> **Items from a data source**:

--

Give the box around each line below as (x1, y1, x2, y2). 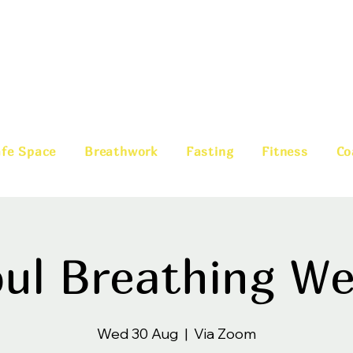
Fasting (185, 143, 234, 159)
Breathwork (84, 143, 158, 159)
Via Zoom (194, 325, 256, 343)
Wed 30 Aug (97, 325, 178, 343)
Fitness (262, 143, 308, 159)
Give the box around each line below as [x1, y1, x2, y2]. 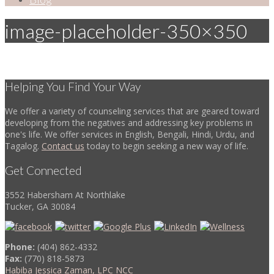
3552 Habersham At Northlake [5, 188, 125, 201]
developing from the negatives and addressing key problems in [5, 116, 253, 128]
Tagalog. [5, 139, 42, 152]
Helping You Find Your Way [5, 79, 141, 94]
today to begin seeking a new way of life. [84, 139, 248, 152]
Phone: [5, 240, 35, 253]
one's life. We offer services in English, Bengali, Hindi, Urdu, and [5, 128, 254, 140]
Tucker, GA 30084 [5, 200, 75, 212]
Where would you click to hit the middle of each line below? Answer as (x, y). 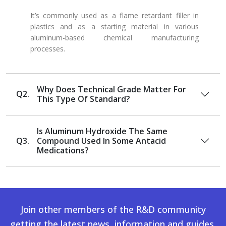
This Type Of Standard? (83, 99)
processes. (47, 48)
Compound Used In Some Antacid (101, 140)
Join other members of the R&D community (113, 209)
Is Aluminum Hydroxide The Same (102, 131)
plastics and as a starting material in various (114, 26)
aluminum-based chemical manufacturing (114, 37)
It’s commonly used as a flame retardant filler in (114, 15)
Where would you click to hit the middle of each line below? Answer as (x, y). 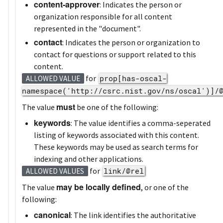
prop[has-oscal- (133, 78)
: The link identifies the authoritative (133, 215)
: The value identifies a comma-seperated (141, 123)
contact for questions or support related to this (115, 54)
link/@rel (124, 170)
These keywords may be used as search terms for (116, 147)
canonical (52, 215)
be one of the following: (117, 107)
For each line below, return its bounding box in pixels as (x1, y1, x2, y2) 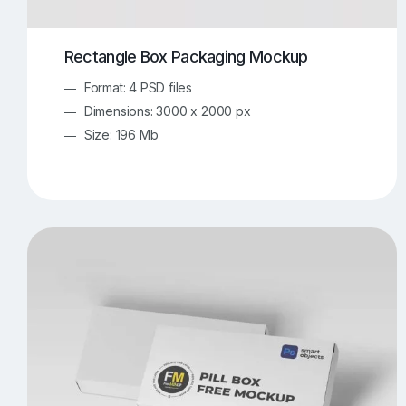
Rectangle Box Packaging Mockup (63, 46, 308, 66)
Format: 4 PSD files (83, 79, 192, 95)
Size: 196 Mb (83, 126, 159, 142)
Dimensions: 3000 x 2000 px (83, 102, 251, 119)

--

> **WHAT YOU ARE ASKED TO DO**:
Copy the records above from the first line through the line containing "Helping You Find Your Way [5, 79, 141, 94]", both included, and leave out any pictures.

> **EXERCISE RESPONSE**:
Give the box around each line below as (x1, y1, x2, y2). 
Fasting (185, 143, 234, 159)
Breathwork (84, 143, 158, 159)
Via Zoom (194, 325, 256, 343)
Wed 30 Aug (97, 325, 178, 343)
Fitness (262, 143, 308, 159)
Give the box around each line below as [x1, y1, x2, y2]. 
3552 Habersham At Northlake [5, 188, 125, 201]
developing from the negatives and addressing key problems in [5, 116, 253, 128]
Tagalog. [5, 139, 42, 152]
Helping You Find Your Way [5, 79, 141, 94]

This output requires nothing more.